One solution is to anchor issuance activity to a blockchain or similar data structure that proves when an issuance occurred. Unfortunately, the SSI community has been wrestling with the centralization, scale, and regulatory compliance challenges of blockchains for almost a decade, and success is elusive. Anybody who tells you the problems are happily solved is either uninformed or disingenuous. There are very real and very uncomfortable tradeoffs.
Also, even if DIDs and VCs solve some problems in identity evidence 1.0, opaque and clunky governance is still a headache. The best answer of the community so far is trust registries. These are a band aid; they just move the centralization back to a different level of the architecture. They are also immature and fragmented. And they primarily address governance for issuers, not issuees.
But there’s good news.
If DIDs and VCs are a second-generation solution, we’ve had identity evidence 3.0 since December 2022, when the first global-scale systems went to production with Authentic Chained Data Containers (ACDCs).
ACDCs are not just a format — they’re a methodology for creating verifiable evidence.

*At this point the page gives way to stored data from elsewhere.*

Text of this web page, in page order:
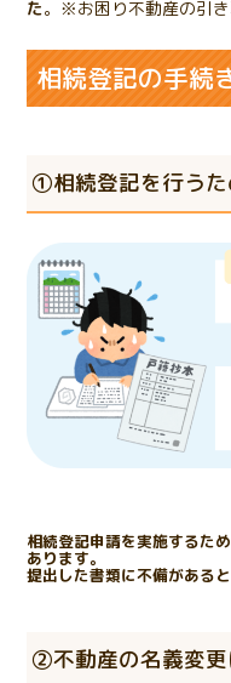
た。※お困り不動産の引き
相続登記の手続
①相続登記を行う
相続登記申請を実施するた
あります。
提出した書類に不備がある
②不動産の名義変更
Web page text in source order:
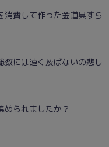
消費して作った金道具すら
数には遠く及ばないの悲し
められましたか？
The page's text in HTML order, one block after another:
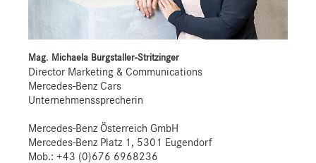
Mag. Michaela Burgstaller-Stritzinger
Director Marketing & Communications
Mercedes-Benz Cars
Unternehmenssprecherin
Mercedes-Benz Österreich GmbH
Mercedes-Benz Platz 1, 5301 Eugendorf
Mob.: +43 (0)676 6968236
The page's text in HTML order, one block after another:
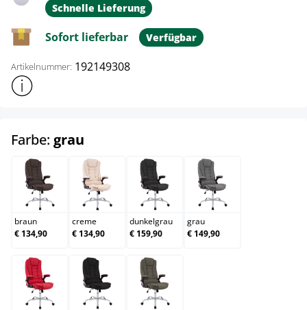
Schnelle Lieferung
Sofort lieferbar Verfügbar
Artikelnummer: 192149308
Weitere Produktinformationen anzeigen
Farbe: grau
braun
braun
€ 134,90
creme
creme
€ 134,90
dunkelgrau
dunkelgrau
€ 159,90
grau
grau
€ 149,90
rot schwarz taupe
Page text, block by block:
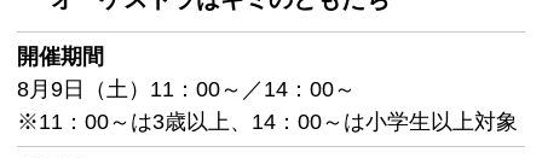
開催期間
8月9日（土）11：00～／14：00～
※11：00～は3歳以上、14：00～は小学生以上対象
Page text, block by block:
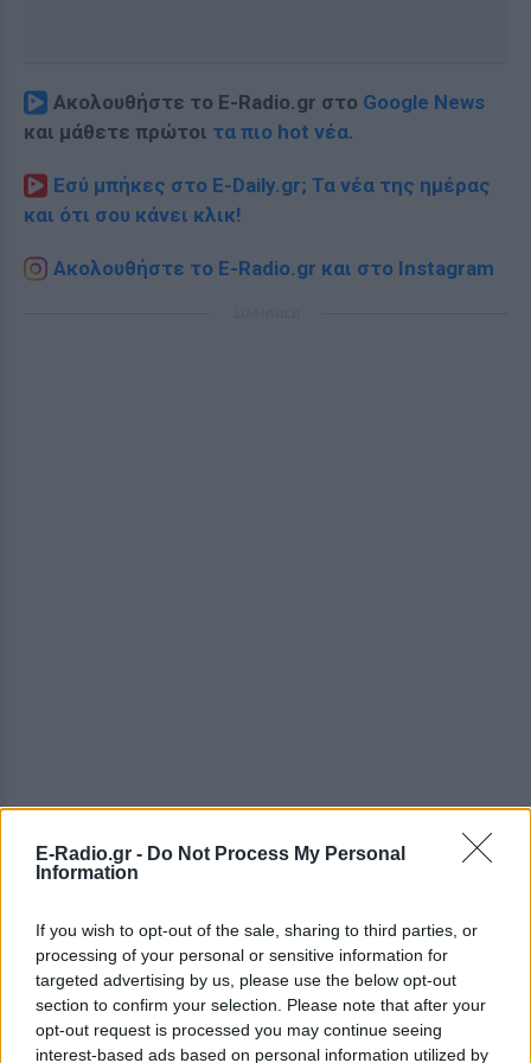
E-Radio.gr - Do Not Process My Personal
Information
If you wish to opt-out of the sale, sharing to third parties, or
processing of your personal or sensitive information for
targeted advertising by us, please use the below opt-out
section to confirm your selection. Please note that after your
opt-out request is processed you may continue seeing
interest-based ads based on personal information utilized by
Ακολουθήστε το E-Radio.gr στο Google News
και μάθετε πρώτοι τα πιο hot νέα.
Εσύ μπήκες στο E-Daily.gr; Τα νέα της ημέρας
και ότι σου κάνει κλικ!
Ακολουθήστε το E-Radio.gr και στο Instagram
ΔΕΙΤΕ ΕΠΙΣΗΣ
ΣΤΗΝ ΙΔΙΑ ΚΑΤΗΓΟΡΙΑ
«Δεν θα το ξεχάσω όσο ζω»: Η
συγκλονιστική εξομολόγηση
της Αγγελικής Ηλιάδη για τη
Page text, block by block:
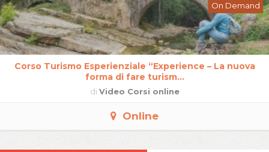
Corso Turismo Esperienziale “Experience – La nuova
forma di fare turism...
di Video Corsi online
On Demand
Online
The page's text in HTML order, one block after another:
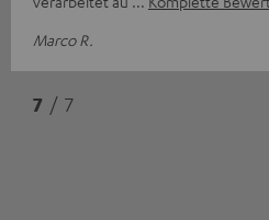
Marco R.
7 / 7
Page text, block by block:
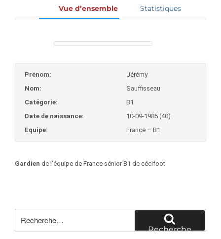
Vue d’ensemble Statistiques
Prénom:
Jérémy
Nom:
Sauffisseau
Catégorie:
B1
Date de naissance:
10-09-1985 (40)
Équipe:
France – B1
Gardien de l'équipe de France sénior B1 de cécifoot
pour
Recherche
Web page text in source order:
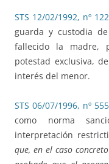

ACDCs are issued by and issued to autonomic identifiers (AIDs). These are like DIDs, but with far stronger security guarantees. They impose stringent requirements on the key management behaviors of issuers and issuees. They support weighted multisig, prerotation, and independent witnesses to detect compromise. They can be upgraded to postquantum algorithms without disruption. They don’t require a blockchain, and thus have none of the challenges with scale, performance, or cross-jurisdiction regulatory compliance across jurisdictions.
The chaining in ACDCs is like X509 chaining on steroids. It is safer, more efficient, and more cacheable. It doesn’t depend on certificate authorities. It eliminates the need for trust registries.
As a bonus, ACDCs are actually smaller and simpler than VCs, and they are also more expressive. ACDCs can represent everything that fits in the VC data model, and many things that don’t. And ACDCs come with a graduated disclosure feature that achieves important privacy objectives. This model is more flexible than the one in SD-JWTs, uses less exotic cryptography than AnonCreds, and will make regulators, law enforcement, and private citizens happier than alternatives.
ACDCs and their related underpinnings have been codified by the Trust Over IP Foundation. The recently released ISO17442-3 (vLEIs) uses them.
For more details, you may want to read this comparison of ACDCs and SD-JWTs.
Identity is hard. Getting the evidence right is crucial. We’ve had X509 and PKI for four decades, and they’ve served us well. We’re all glad our TLS sessions are pretty safe. However, certs aren’t the right building block for major new identity infrastructure. It’s high time for an upgrade.